I eventually went with a SilverStone GD11 HTPC which is a PC case for building a media centre, but it's huge inside, has a front fan that takes up 75% of width of the case and also allows the GPUs to stand up right so they don't sag and pull on their thin metal supports.

Highly recommend for a dual GPU build! If you can get dual 5090s instead of 3090s (good luck!) you'd even be able to get "good" airflow in this case.

loudmax · 6 months ago

There was an interesting post to r/LocalLLaMA yesterday from someone running inference mostly on CPU: https://carteakey.dev/optimizing%20gpt-oss-120b-local%20infe...

One of the observations is how much difference memory speed and bandwidth makes, even for CPU inference. Obviously a CPU isn't going to match a GPU for inference speed, but it's an affordable way to run much larger models than you can fit in 24GB or even 48GB of VRAM. If you do run inference on a CPU, you might benefit from some of the same memory optimizations made by gamers: favoring low-latency overclocked RAM.

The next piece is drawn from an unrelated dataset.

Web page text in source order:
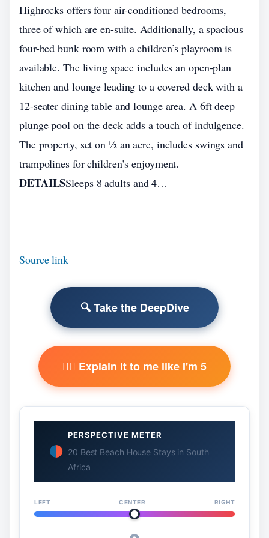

mistercheph · 6 months ago

Outside of prompt processing, the only reason GPU's are better than CPU's for inference is memory bandwidth, the performance of apple M* devices at inference is a consequence of this, not of their UMA.

JKCalhoun · 6 months ago

I love how the prices for various Llama builds are all over the map on this site.

Oh look, here's one for $43K: https://www.llamabuilds.ai/build/a16zs-personal-ai-workstati...

cl3misch · 6 months ago

> The workplace of the coworker I built this for is truly offline, with no potential for LAN or wifi, so to download new models and update the system periodically I need to go pick it up from him and take it home.

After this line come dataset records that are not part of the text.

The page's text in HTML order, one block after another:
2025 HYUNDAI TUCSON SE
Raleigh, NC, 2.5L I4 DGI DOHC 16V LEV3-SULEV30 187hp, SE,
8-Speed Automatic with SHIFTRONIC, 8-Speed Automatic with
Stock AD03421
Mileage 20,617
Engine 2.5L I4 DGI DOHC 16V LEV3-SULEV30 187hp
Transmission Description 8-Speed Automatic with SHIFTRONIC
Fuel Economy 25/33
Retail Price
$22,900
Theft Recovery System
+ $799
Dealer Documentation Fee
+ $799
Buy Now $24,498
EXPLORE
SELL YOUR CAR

I'm surprised that a "truly offline" workplace allows servers to be taken home and being connected to the internet.

bedstefar · 6 months ago

I worked in the Arctic for the better part of a decade. There's Starlink now, but I've been TRULY OFFLINE for weeks (with plenty diesel generated power) as recently as 2018. Technically we could use Iridium at like $10 per MB, but my full Wikipedia mirror (+ Debian/Ubuntu packages, PyPI etc) did come in handy more than once.

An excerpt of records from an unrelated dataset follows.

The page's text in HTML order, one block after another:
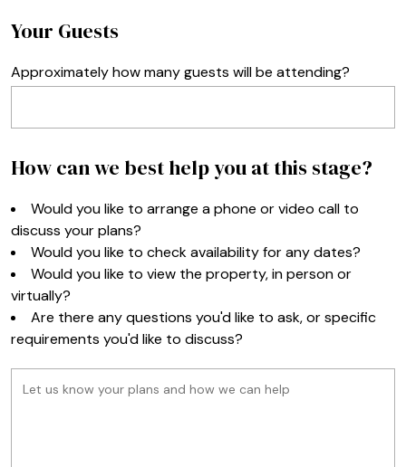
Your Guests
Approximately how many guests will be attending?
How can we best help you at this stage?
Would you like to arrange a phone or video call to
discuss your plans?
Would you like to check availability for any dates?
Would you like to view the property, in person or
virtually?
Are there any questions you'd like to ask, or specific
requirements you'd like to discuss?
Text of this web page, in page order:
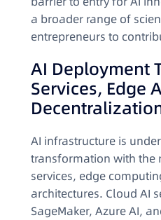
a broader range of
entrepreneurs to
AI Deployment
Services, Edge
AI infrastructure is
transformation with the
services, edge
architectures. Cloud AI
SageMaker, Azure AI,
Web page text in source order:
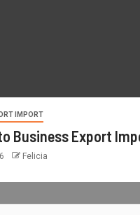
IMPORT
Business Export
Felicia
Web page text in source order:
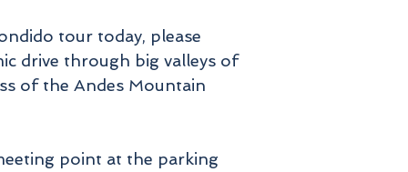
tour today, please
drive through big valleys of
of the Andes Mountain
point at the parking
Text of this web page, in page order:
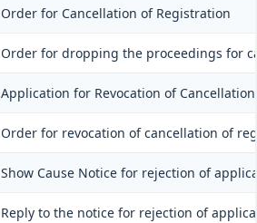
Order for Cancellation of Registration
Order for dropping the proceedings for
Application for Revocation of
Order for revocation of cancellation of
Show Cause Notice for rejection of
Reply to the notice for rejection of
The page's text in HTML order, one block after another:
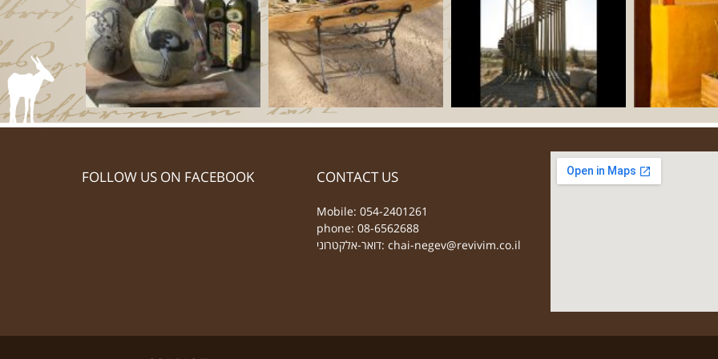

I know some Antarctic research stations (like McMurdo for example) still have connectivity restrictions depending on time-of-day, and I wouldn't be surprised if they also had mirrors of these sort of things, and/or dual-3090 rigs for llama.cpp in the off hours.

deevus · 6 months ago

I’m really interested in this space from an AI sovereignty pov. Is it feasible for SMB/SME to use a box like in the article to get offline analysis of their data? It doesn’t have the worry of sending it off to the cloud.

I wanted to speak with businesses in my local area but no one took me up on it.

ang_cire · 6 months ago

Yes, this is absolutely doable, and many companies are rolling their own ML models (I work with a MedTech company that does, in fact). LLMs are a little more involved, and you'd probably want something beefier than this (maybe a Framework Desktop cluster, if you're not wanting to get into rackmount stuff), but it's definitely feasible for companies to have their own offline LLMs and ML models.

Deleted Comment

gbolcer · 6 months ago

I was going to say you need an extension cable. My first dual 3090 build I had three issues. First was the pcie extension wouldn't support gen4, so I had to change to gen3 in the bios. Second issue was that depending on which slot, you couldn't get x16/x16 and it would drop to x16/x8 unless you had it configured right. Third, I finally gave up and just had the card resting first inside the case and then outside which if fan kicks up, it'll jiggle around, so I had to make some makeshift holder to keep the card sitting there.